These records contain pictures, which must be left out; copy exactly the lines from the one with "Abstract extraction (4, 388, 83, 400)" up to and including the one with "Django 1.11 support".

#####

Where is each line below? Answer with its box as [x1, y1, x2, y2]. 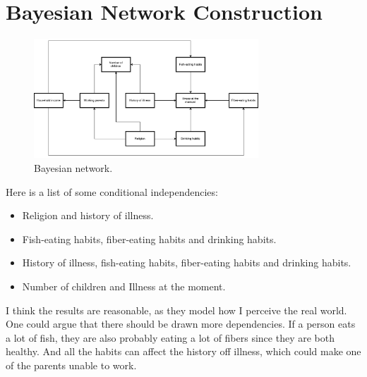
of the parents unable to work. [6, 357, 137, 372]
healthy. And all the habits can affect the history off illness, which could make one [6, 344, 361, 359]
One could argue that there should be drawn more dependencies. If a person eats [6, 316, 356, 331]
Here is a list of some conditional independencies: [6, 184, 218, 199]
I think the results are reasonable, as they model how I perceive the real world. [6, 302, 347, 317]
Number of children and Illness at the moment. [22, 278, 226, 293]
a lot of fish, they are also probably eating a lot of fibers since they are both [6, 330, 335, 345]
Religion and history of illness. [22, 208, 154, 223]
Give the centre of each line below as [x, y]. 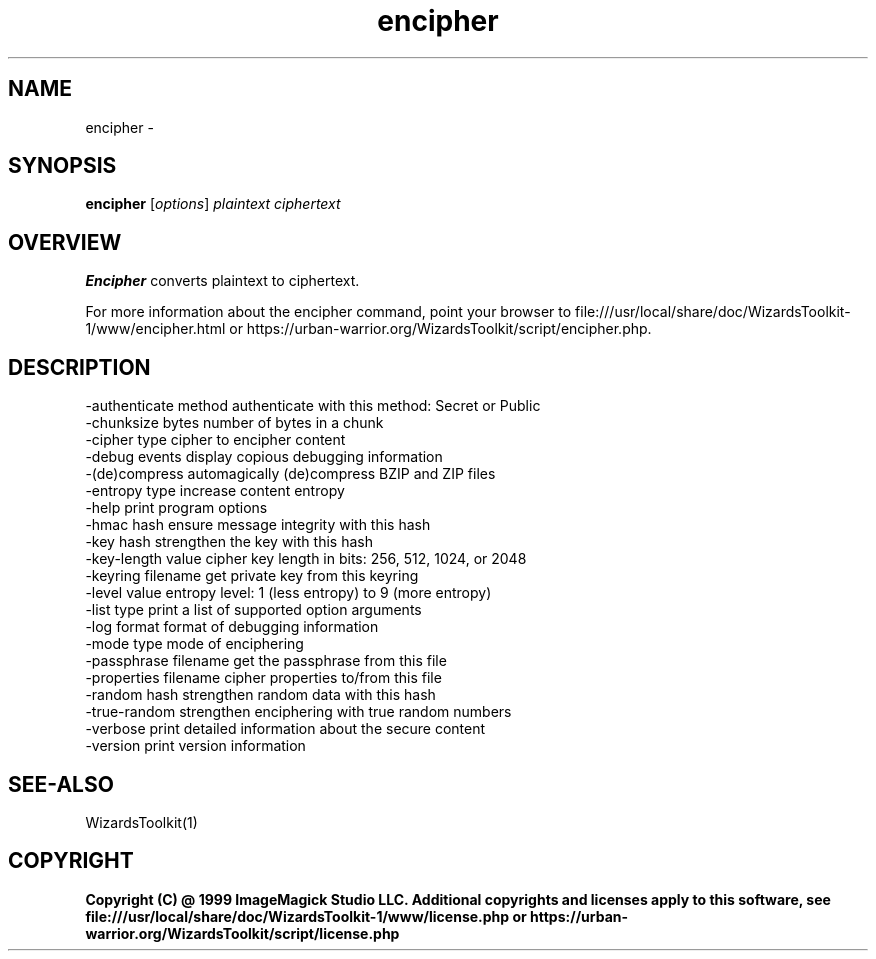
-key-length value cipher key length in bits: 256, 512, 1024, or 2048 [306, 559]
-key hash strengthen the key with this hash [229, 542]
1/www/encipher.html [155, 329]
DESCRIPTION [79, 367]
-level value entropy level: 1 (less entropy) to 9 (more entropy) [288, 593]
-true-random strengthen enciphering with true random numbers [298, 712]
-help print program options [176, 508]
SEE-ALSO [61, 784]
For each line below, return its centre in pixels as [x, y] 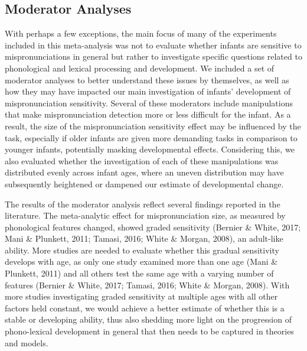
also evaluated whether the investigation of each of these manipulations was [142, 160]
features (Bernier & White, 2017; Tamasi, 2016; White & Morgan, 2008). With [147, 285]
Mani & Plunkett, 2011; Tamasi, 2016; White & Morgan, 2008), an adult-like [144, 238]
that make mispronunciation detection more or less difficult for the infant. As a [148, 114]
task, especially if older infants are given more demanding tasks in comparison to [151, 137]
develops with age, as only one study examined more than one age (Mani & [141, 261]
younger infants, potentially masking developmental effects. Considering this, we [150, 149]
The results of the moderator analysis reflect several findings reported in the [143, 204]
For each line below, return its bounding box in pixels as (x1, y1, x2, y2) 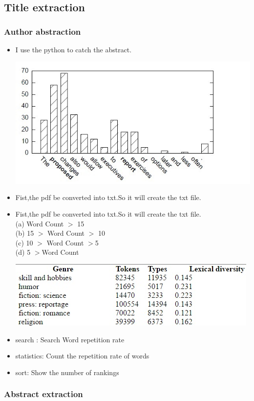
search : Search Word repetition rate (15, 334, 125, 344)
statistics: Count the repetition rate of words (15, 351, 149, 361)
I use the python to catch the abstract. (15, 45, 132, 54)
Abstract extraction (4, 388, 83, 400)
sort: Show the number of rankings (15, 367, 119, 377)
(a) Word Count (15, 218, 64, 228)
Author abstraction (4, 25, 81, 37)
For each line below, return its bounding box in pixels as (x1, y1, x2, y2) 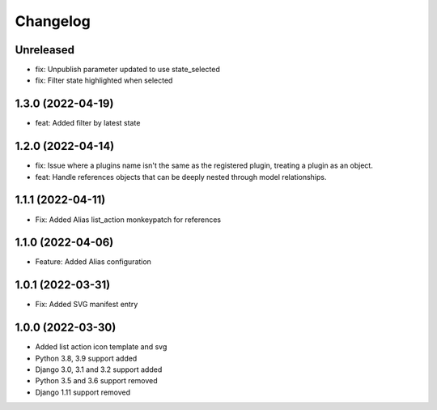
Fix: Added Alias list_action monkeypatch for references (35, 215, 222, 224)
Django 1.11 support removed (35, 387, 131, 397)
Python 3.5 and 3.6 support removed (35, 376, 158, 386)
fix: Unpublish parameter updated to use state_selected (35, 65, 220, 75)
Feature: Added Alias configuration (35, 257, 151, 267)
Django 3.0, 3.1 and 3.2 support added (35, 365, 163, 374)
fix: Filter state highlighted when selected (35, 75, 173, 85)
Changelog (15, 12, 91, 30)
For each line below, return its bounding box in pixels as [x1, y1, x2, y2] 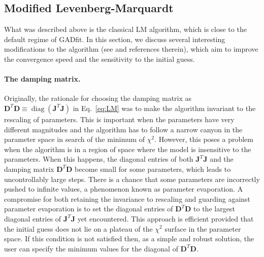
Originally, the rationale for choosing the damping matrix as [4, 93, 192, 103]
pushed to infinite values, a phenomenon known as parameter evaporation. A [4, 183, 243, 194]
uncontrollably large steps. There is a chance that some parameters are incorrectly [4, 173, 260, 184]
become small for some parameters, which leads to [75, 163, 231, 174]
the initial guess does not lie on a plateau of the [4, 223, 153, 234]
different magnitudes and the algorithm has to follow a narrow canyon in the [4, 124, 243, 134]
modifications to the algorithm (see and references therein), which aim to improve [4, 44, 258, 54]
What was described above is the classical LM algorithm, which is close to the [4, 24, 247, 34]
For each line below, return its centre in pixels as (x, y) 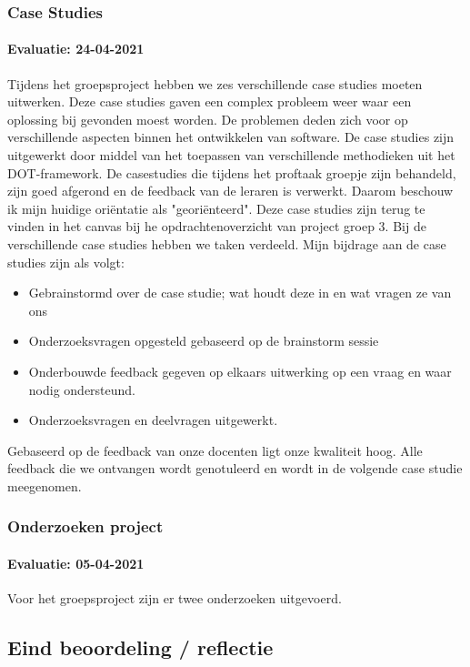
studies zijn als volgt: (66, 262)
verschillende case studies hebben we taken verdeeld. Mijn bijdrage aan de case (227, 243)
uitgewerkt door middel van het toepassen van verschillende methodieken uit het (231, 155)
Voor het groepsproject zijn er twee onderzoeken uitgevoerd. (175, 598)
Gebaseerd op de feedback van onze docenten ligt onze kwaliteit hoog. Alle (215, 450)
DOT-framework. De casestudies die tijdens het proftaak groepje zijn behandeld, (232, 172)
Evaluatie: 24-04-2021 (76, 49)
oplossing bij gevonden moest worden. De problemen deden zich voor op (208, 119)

#####

Your solution:
Abstract extraction (4, 388, 83, 400)
sort: Show the number of rankings (15, 367, 119, 377)
(a) Word Count (15, 218, 64, 228)
Author abstraction (4, 25, 81, 37)
For each line below, return its bounding box in pixels as (x1, y1, x2, y2) 
Fix: Added Alias list_action monkeypatch for references (35, 215, 222, 224)
Django 1.11 support removed (35, 387, 131, 397)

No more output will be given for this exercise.